We are experiencing dhis2 downtime on dhis2 v2.33.5 (and in the past v2.33.4).
Each time this happens, we see a CPU spike, on our separate AWS RDS instance, maxing it out to 100% and making it unresponsive for several hours. This happened five times since July 2020. Twice the system restored itself, otherwise we had to restart the RDS instance. We cannot see a pattern shared between each downtime occurance, or understand the reason the system went down.
The most recent downtime occurance, we see the following in the log right before dhis2 went down:
It seems that the job ‘Remove Expired Reserved Values’ could be the issue, but this job runs every hour, and we do not have tracked entity attributes configured to generate reserved values.

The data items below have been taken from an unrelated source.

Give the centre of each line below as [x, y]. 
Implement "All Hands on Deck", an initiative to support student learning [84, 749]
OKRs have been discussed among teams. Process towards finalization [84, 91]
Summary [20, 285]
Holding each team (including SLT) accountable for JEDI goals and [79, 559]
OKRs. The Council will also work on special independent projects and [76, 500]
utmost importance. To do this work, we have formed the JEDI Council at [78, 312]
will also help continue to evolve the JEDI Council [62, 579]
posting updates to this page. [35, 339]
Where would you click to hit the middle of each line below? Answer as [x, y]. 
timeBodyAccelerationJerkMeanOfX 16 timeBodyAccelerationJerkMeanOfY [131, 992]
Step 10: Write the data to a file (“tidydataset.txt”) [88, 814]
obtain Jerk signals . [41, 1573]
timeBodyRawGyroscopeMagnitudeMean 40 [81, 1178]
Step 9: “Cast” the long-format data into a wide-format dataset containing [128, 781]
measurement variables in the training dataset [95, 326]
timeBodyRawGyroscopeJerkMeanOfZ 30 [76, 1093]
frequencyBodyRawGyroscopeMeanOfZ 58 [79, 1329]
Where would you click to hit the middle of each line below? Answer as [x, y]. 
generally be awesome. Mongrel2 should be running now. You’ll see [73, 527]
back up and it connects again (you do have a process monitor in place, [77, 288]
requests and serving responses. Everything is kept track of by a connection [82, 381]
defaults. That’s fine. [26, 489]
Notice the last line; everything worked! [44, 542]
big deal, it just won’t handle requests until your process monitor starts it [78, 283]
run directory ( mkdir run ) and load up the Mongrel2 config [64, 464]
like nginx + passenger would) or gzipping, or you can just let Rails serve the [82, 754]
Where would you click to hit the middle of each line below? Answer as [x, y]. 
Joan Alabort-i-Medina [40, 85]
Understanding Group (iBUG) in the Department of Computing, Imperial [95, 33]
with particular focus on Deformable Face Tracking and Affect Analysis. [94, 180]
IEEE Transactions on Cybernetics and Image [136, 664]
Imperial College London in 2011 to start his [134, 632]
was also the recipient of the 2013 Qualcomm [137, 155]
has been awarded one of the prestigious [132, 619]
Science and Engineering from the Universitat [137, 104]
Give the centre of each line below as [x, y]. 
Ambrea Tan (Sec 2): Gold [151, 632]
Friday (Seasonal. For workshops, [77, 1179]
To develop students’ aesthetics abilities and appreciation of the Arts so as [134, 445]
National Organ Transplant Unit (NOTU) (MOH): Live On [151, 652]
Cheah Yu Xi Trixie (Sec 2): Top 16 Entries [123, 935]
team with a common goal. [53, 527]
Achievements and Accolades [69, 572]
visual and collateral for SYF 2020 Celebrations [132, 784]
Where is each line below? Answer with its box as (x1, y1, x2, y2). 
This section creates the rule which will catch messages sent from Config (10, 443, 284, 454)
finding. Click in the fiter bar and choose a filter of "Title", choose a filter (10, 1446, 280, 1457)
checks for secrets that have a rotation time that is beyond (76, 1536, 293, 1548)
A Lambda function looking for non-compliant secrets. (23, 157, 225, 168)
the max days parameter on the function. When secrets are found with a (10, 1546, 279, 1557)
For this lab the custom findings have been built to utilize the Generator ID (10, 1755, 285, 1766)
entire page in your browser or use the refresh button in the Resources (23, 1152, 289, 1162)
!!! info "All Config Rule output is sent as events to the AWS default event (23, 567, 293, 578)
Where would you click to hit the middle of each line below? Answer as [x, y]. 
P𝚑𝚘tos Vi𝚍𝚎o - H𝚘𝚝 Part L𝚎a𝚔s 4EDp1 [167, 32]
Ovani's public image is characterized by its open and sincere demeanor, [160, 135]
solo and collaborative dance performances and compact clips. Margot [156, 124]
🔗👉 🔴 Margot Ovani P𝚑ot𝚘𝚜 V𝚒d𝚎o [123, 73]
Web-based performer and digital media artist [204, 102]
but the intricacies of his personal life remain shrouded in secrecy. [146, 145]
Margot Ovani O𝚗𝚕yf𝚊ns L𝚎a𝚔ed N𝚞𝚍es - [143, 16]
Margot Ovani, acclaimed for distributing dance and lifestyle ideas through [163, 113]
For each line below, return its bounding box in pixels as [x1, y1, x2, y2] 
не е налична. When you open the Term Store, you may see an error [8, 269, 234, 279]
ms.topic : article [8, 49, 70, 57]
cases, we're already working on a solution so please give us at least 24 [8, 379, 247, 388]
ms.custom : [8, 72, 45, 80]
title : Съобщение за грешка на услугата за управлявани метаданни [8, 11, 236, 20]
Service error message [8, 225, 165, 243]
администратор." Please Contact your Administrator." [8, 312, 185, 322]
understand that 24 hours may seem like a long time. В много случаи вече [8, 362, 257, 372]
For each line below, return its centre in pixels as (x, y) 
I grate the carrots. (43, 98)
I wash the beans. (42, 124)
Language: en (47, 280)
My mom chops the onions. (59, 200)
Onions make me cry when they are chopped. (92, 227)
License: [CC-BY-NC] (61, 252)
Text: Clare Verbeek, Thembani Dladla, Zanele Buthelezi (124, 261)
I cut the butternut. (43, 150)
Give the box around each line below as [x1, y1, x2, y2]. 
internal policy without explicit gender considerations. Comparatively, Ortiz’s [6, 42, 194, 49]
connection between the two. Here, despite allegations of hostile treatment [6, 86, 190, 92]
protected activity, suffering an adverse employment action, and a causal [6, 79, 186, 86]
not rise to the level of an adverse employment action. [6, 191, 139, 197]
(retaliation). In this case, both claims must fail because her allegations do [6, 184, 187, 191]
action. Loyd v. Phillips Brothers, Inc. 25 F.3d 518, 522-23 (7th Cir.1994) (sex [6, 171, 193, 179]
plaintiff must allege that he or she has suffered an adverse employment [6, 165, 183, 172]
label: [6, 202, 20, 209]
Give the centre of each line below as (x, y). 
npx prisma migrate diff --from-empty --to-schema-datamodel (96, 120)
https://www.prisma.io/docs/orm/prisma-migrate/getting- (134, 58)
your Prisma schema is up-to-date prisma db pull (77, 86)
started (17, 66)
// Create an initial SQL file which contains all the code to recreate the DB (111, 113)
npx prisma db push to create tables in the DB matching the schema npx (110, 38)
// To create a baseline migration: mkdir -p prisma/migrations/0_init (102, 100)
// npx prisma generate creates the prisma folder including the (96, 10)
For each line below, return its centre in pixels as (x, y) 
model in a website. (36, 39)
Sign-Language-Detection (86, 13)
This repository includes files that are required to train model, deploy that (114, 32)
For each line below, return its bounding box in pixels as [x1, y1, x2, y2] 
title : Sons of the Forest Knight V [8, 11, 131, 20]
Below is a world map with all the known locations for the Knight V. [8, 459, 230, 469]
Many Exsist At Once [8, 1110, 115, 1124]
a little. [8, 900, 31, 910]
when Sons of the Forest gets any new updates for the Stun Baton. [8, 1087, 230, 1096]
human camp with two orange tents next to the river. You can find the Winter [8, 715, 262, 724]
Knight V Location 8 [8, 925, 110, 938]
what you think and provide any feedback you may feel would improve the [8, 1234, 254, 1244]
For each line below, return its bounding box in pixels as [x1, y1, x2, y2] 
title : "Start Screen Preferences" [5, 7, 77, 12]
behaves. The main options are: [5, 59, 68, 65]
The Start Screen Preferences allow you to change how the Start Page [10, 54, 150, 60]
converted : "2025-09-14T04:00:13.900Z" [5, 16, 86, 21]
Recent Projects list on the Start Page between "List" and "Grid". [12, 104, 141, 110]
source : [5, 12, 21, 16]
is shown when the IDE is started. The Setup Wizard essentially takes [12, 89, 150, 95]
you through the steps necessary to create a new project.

Has anyone else experienced dhis2 downtime? What was the issue you faced? Was there a solution, or workaround? @Scott has this come up before?
We had similar issue in one of our instances. As a workaround we have increased the CPU core from 2 to 4 for that server where three other instance (medium sized) is running. Don’t know the exact cause so far, still digging the log.
Also we recommend our users to run data integrity check, import/export, large pivot table generation and other heavy resource consumption activities either early morning or at end of the day.
Are you able to ssh into the server and run the top command to see what the offending process name is? I am guessing it’s the java executable as I’ve often seen this behavior in Java apps. If it is, what is the output of java --version ?
@Mohammad_Ullah we have a separate AWS RDS instance with PostgreSQL, which should be sufficient for our activities.
@Edward_Robinson we are not able to ssh into our server, but we do have monitoring tools that inform us about the activity. None have been able to identify the cause of the CPU spike to 100%.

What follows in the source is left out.